マルチーズは、どのような犬種なのでしょうか。マルチーズを家族に迎える前に、基本的な情報を確認し理解を深めておきましょう。ここでは以下の点について紹介します。

  • マルチーズのサイズと体重
  • マルチーズの被毛の毛色と特徴
  • マルチーズの性格

それぞれ詳しく見ていきましょう。

マルチーズのサイズと体重

マルチーズの体重とからだのサイズは以下のとおりです。

  • <男の子>体重:3~4kg 体高:21〜25cm
  • <女の子>体重:3~4kg 体高:20~23cm

マルチーズは、性別や個体による体格差がほとんどなく、小型犬に分類されます。体高に比べ体長はやや長く、背中は尻尾まで真っすぐ水平です。

マルチーズの被毛の毛色と特徴

マルチーズの被毛の色は、真っ白なピュアホワイトです。淡いアイボリーや淡いオレンジもありますが、淡いオレンジはドッグショーでは認められません。つややかな直毛の被毛は、絹のようになめらかで触り心地のよさは抜群です。

また抜け毛の少ないシングルコートで、匂いもほとんどないことから室内で飼育しやすい犬種として知られています。一方で真っ白なピュアホワイトの被毛は、丁寧なお手入れが必要です。

毛玉や汚れを防ぐために、毎日の丁寧なブラッシングやケアは欠かせないでしょう。またシングルコートで伸び続ける被毛は、毎月のトリミングが必要です。

マルチーズの性格

マルチーズは、明るく活発で遊び好きな性格です。小さなからだで、ボールやおもちゃを追いかけて遊ぶ子も多くいます。愛玩犬として長い歴史を持つマルチーズは、非常に愛情深く飼い主さんの側にいることが大好きです。

また飼い主さんに従順でしつけのしやすいマルチーズであれば、初めて犬と暮らす方であっても飼育は容易でしょう。ただし小型犬特有の怖がりな一面を持ち合わせているため、吠え癖がつくこともあります。

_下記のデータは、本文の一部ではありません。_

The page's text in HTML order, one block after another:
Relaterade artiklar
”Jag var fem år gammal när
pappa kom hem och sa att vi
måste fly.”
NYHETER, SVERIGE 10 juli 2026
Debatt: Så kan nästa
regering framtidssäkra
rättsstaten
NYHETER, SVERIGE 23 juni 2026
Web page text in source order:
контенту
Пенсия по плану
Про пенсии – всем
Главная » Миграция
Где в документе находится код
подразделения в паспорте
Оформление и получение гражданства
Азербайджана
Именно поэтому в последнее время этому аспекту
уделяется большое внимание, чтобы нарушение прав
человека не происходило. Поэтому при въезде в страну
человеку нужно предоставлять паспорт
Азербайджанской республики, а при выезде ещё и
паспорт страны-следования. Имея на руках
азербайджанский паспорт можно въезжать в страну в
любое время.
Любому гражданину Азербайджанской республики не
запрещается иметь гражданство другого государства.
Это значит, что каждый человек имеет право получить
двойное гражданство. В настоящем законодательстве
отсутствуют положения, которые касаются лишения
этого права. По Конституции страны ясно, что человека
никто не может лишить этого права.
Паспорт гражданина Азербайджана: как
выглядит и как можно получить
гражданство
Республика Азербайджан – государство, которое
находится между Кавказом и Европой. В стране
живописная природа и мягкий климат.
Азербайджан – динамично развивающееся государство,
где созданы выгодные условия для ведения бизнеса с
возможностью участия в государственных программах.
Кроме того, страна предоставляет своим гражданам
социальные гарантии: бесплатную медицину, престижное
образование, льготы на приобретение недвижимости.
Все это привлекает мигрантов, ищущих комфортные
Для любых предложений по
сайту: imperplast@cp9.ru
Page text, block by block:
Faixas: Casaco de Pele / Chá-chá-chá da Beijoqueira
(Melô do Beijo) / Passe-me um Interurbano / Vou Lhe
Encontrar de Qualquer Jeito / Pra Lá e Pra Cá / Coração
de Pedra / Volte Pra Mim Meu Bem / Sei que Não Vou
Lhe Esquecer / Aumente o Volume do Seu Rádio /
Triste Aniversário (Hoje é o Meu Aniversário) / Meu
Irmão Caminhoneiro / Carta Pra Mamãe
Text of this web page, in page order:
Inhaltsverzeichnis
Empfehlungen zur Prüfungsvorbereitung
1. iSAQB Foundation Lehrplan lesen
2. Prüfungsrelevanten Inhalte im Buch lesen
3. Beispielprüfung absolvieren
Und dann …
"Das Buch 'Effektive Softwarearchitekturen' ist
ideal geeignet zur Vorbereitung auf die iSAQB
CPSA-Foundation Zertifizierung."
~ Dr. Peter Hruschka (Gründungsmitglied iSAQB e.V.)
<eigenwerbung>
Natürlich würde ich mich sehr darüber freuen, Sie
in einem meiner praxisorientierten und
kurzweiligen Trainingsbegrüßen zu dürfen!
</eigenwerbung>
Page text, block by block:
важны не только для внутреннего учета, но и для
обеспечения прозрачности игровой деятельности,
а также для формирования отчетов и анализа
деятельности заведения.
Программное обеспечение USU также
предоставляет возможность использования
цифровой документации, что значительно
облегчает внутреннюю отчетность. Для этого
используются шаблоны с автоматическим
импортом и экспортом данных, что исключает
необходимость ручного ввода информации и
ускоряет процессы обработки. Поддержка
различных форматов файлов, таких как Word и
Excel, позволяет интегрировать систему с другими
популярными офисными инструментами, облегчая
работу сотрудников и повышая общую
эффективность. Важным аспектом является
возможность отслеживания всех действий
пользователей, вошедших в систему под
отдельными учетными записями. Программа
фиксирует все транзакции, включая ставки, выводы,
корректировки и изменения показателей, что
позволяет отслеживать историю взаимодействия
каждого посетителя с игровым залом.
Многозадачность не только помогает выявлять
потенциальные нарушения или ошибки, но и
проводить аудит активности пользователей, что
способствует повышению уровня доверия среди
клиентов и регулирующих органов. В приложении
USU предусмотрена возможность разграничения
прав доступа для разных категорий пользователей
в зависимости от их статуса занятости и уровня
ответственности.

子犬のころから飼い主さん以外の人や犬、物音に慣れさせるなど社会化トレーニングが求められるでしょう。

マルチーズの歴史と原産国は?

マルチーズの原産国は、中央地中海沿岸地域です。マルチーズの歴史は非常に古く、世界最古の愛玩犬と言われています。マルチーズの起源については諸説ありますが、紀元前1500年ころにフェニキア人がマルタ島に持ち込んだ説が有力です。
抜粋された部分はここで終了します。